Understanding the events that lead to progression in different pre-cancer types might also make it possible to know when to use prophylactic vaccines, he further proposed.
Beyond that, data from PCA might even dial back excess screening in those at greater risk of over-treatment than of cancer itself. In a perspective paper published in Nature Reviews Cancer in late April, Srivastava and co-authors from NCI, the University of Texas MD Anderson Cancer Center, and the University of California, Davis laid out an argument suggesting that a better understanding of tumor evolution and microenvironment interactions, together with better biomarkers and improved early- or pre-cancer imaging methods, may rein in the unnecessary treatment or torpid, non-threatening tumors.
The PCA effort grew from the kernel of an idea from Srivastava and other project leaders who reasoned that progress being made in the wake of the Cancer Genome Atlas (TCGA) could be replicated at an earlier stage of disease. What if you could peer into tumor drivers, potential treatment targets, and tumor evolution before cancer develops?
"When you think about it, what you really want to figure out is — you want to get at the earliest stages of diseases. You want to understand best how to detect it, [and] treat it," said Michael Snyder, another PGA project leader, who chairs Stanford's genetics department and directs its Center for Genomics and Personalized Medicine. "It's very fundamental."
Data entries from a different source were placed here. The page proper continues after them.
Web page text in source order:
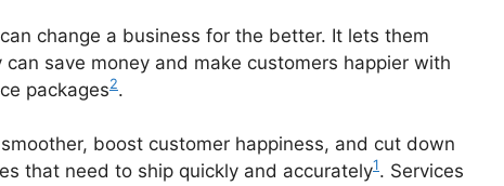
change a business for the better. It lets them
save money and make customers happier with
packages2.
boost customer happiness, and cut down
that need to ship quickly and accurately1. Services
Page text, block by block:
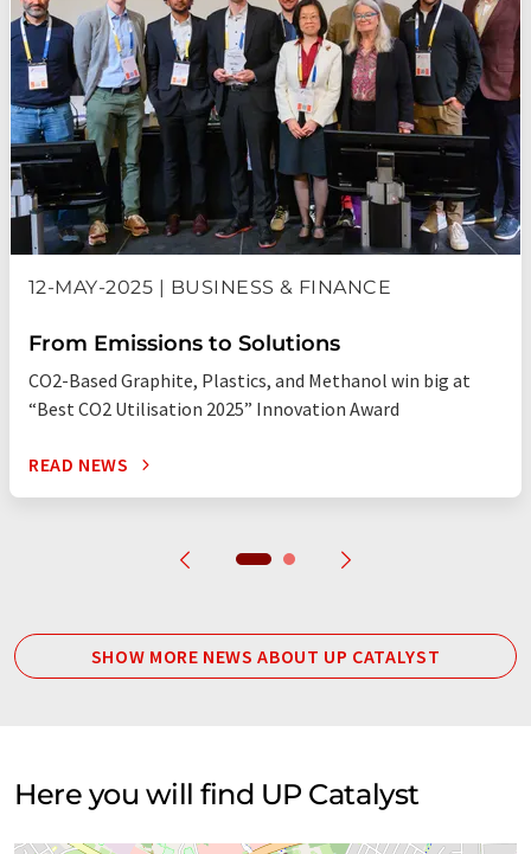
12-MAY-2025 | BUSINESS & FINANCE
From Emissions to Solutions
CO2-Based Graphite, Plastics, and Methanol win big at
“Best CO2 Utilisation 2025” Innovation Award
READ NEWS
SHOW MORE NEWS ABOUT UP CATALYST
Here you will find UP Catalyst
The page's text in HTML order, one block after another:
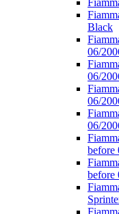
Black
06/
06/
06/
06/
before
before
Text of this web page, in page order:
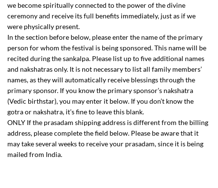
we become spiritually connected to the power of the divine
ceremony and receive its full benefits immediately, just as if we
were physically present.
In the section before below, please enter the name of the primary
person for whom the festival is being sponsored. This name will be
recited during the sankalpa. Please list up to five additional names
and nakshatras only. It is not necessary to list all family members’
names, as they will automatically receive blessings through the
primary sponsor. If you know the primary sponsor’s nakshatra
(Vedic birthstar), you may enter it below. If you don’t know the
gotra or nakshatra, it’s fine to leave this blank.
ONLY If the prasadam shipping address is different from the billing
address, please complete the field below. Please be aware that it
may take several weeks to receive your prasadam, since it is being
mailed from India.
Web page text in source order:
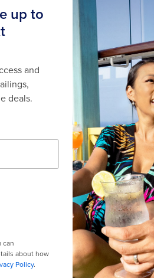
Last minute cruises
Black Friday &
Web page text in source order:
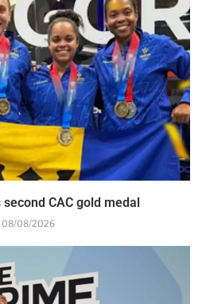
CAC gold medal
08/08/2026
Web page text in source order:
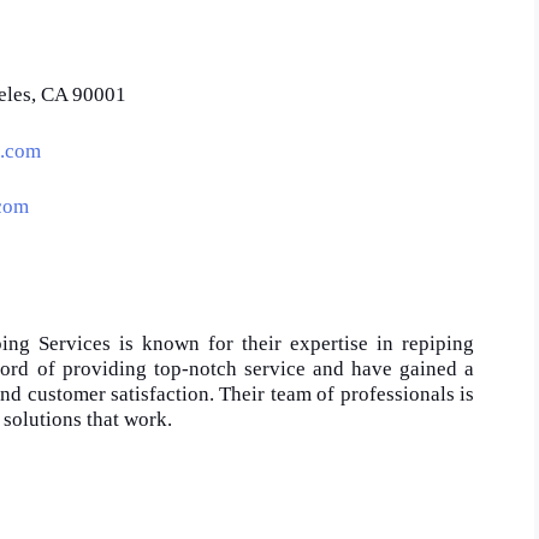
CA 90001
Services is known for their expertise in repiping
of providing top-notch service and have gained a
customer satisfaction. Their team of professionals is
that work.
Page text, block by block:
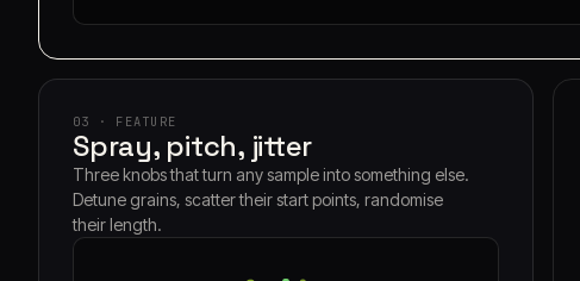
03 · FEATURE
Spray, pitch, jitter
Three knobs that turn any sample into something else.
Detune grains, scatter their start points, randomise
their length.
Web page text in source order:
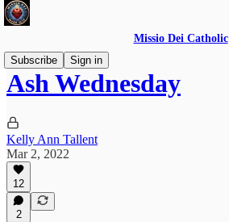
Missio Dei Catholic
Subscribe
Sign in
Ash Wednesday
Kelly Ann Tallent
Mar 2, 2022
12
2

In 2016, Srivastava convened a think tank in Bethesda, Maryland to start germinating that idea.
Over two bright days in June, government and academic investigators from centers across the country and as far away as the UK and France descended on NCI's Shady Grove Campus to carefully outline the knowledge gaps that have delayed significant progress in cancer prevention and early disease detection before digging into the types of projects that might fill that void.
"There was a strong sense that we should do something in this field [of cancer prevention]," Srivastava said, noting that, traditionally, "prevention hasn't succeeded very much."
When Cancer Moonshot funding arrived in 2017, the PCA leaders saw an opportunity to move the concepts discussed in Bethesda beyond the hypothetical and joined forces with other Moonshot-funded tumor-profiling teams under the NCI's Human Tumor Atlas Network (HTAN).
Together, the HTAN project will follow cancers from their very earliest stages through to metastasis. On the precancer side of that continuum, the PCA projects, funded following a National Institutes of Health request for application and external peer review process, are focused on sporadic or familial conditions that can lead to colon, lung, breast, skin, or blood system cancers.
At Stanford University, for example, Snyder, James Ford, and colleagues plan to profile polyps from individuals with a hereditary colon cancer syndrome called familial adenomatous polyposis (FAP), characterized by germline mutations to the tumor suppressor gene APC.
That hereditary condition is especially amenable to the longitudinal sampling approaches being pursued by PCA, in part because patients inevitably advance to colon cancer. As a consequence of this inescapable trajectory, FAP patients get frequent colonoscopy screening and undergo surgery to remove their colon when polyps become particularly large or suspicious-looking.
"Most patients are very eager to help, especially when it comes to cancer, because they hope anything we learn might ultimately be useful to either them or the field," Snyder said. "The enrollment rate is quite high."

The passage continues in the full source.